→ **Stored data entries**
----

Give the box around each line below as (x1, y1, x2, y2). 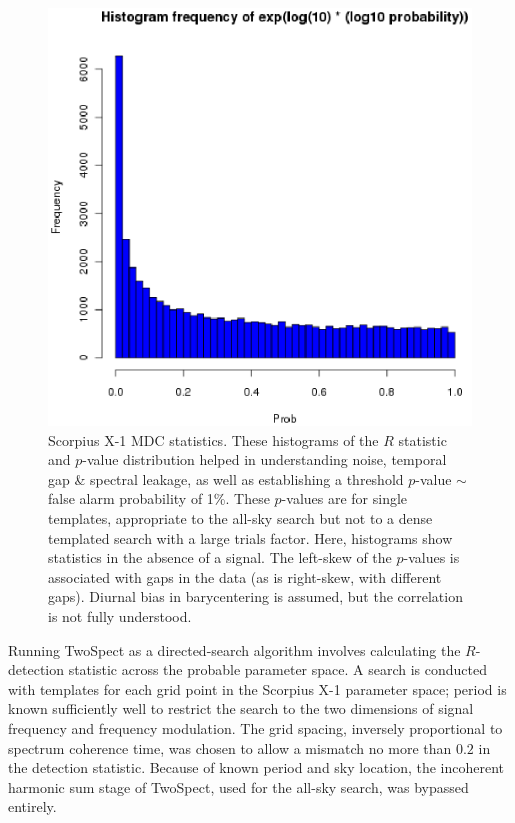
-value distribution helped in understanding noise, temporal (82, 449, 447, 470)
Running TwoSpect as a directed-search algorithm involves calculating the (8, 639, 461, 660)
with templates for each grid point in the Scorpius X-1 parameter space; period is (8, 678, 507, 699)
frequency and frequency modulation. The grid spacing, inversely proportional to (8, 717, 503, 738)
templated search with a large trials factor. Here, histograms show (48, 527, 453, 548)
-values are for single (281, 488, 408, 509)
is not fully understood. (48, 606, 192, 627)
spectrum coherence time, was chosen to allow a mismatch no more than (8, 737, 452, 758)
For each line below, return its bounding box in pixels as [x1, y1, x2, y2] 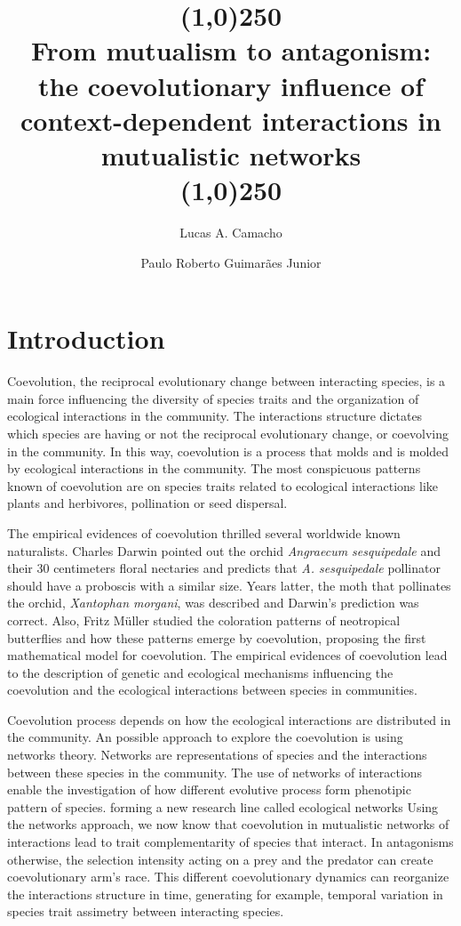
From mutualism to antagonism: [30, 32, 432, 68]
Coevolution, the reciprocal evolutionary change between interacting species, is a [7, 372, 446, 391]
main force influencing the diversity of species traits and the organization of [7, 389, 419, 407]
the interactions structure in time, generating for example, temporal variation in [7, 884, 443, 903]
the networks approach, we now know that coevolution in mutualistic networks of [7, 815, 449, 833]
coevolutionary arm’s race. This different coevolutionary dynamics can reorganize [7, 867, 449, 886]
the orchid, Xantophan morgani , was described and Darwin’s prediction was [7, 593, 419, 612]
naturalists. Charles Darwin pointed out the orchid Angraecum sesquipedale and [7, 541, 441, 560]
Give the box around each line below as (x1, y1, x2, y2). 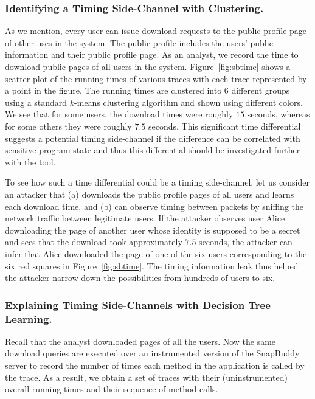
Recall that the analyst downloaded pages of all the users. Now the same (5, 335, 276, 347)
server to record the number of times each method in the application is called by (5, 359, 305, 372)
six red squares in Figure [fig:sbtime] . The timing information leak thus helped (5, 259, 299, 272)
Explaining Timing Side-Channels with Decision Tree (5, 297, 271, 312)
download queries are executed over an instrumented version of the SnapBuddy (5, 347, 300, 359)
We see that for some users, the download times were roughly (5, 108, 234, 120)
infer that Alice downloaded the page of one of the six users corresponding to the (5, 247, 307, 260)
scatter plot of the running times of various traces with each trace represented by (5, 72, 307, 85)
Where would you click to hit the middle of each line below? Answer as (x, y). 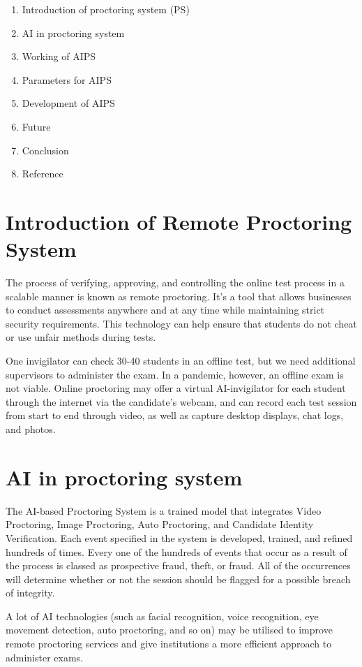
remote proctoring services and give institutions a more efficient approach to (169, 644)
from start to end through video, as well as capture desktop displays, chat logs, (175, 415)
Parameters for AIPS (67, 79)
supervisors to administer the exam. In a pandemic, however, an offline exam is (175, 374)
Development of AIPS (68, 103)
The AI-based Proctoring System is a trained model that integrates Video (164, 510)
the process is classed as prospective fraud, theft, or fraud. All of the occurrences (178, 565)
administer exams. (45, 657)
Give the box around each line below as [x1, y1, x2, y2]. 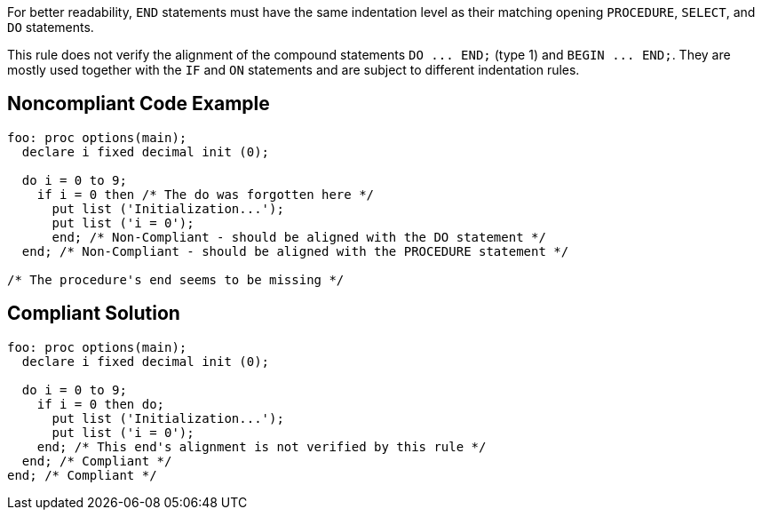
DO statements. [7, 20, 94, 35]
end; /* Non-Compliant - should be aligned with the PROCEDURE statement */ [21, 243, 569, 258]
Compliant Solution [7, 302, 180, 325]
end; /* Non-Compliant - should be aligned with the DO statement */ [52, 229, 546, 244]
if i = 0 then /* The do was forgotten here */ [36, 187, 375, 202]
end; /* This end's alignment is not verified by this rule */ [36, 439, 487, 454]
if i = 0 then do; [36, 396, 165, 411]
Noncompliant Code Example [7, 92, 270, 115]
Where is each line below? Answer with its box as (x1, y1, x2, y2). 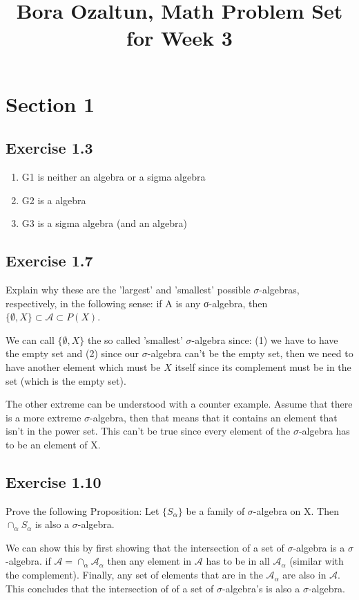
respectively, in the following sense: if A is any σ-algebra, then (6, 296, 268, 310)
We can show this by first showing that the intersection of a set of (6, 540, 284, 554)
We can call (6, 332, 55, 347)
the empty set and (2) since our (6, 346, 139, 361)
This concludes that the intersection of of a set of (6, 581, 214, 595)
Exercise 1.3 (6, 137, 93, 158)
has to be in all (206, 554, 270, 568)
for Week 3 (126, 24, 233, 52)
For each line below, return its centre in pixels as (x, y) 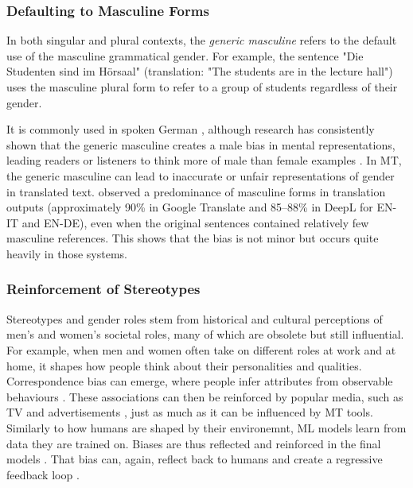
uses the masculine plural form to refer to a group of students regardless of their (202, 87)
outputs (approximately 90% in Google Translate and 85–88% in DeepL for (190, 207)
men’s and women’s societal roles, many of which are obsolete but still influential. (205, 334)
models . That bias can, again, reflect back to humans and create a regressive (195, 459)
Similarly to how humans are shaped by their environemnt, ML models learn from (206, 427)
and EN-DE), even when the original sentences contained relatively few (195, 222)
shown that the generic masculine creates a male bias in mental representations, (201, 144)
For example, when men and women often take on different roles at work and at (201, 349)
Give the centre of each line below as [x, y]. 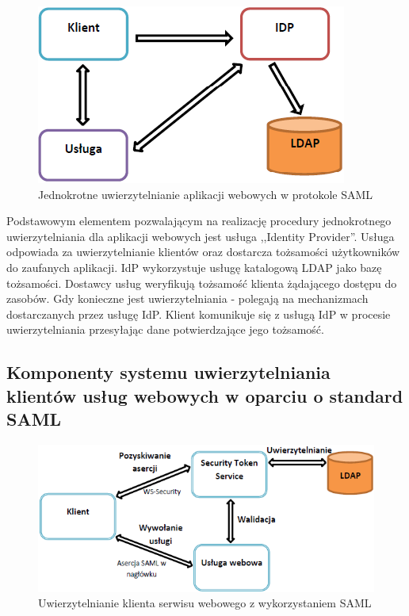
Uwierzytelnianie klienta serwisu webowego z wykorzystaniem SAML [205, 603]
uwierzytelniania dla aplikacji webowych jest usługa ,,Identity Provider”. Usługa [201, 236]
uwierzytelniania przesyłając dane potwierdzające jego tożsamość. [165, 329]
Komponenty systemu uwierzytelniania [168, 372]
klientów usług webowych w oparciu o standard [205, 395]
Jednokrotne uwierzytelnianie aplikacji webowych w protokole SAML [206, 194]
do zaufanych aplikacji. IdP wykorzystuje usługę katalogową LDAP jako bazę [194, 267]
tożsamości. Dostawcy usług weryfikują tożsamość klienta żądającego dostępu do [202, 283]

----

Quote word for word only the lines above from the one containing "server to record" through the one containing "remote proctoring services". Pictures stay out of your copy.

server to record the number of times each method in the application is called by (5, 359, 305, 372)
six red squares in Figure [fig:sbtime] . The timing information leak thus helped (5, 259, 299, 272)
Explaining Timing Side-Channels with Decision Tree (5, 297, 271, 312)
download queries are executed over an instrumented version of the SnapBuddy (5, 347, 300, 359)
We see that for some users, the download times were roughly (5, 108, 234, 120)
infer that Alice downloaded the page of one of the six users corresponding to the (5, 247, 307, 260)
scatter plot of the running times of various traces with each trace represented by (5, 72, 307, 85)
Where would you click to hit the middle of each line below? Answer as (x, y). 
remote proctoring services and give institutions a more efficient approach to (169, 644)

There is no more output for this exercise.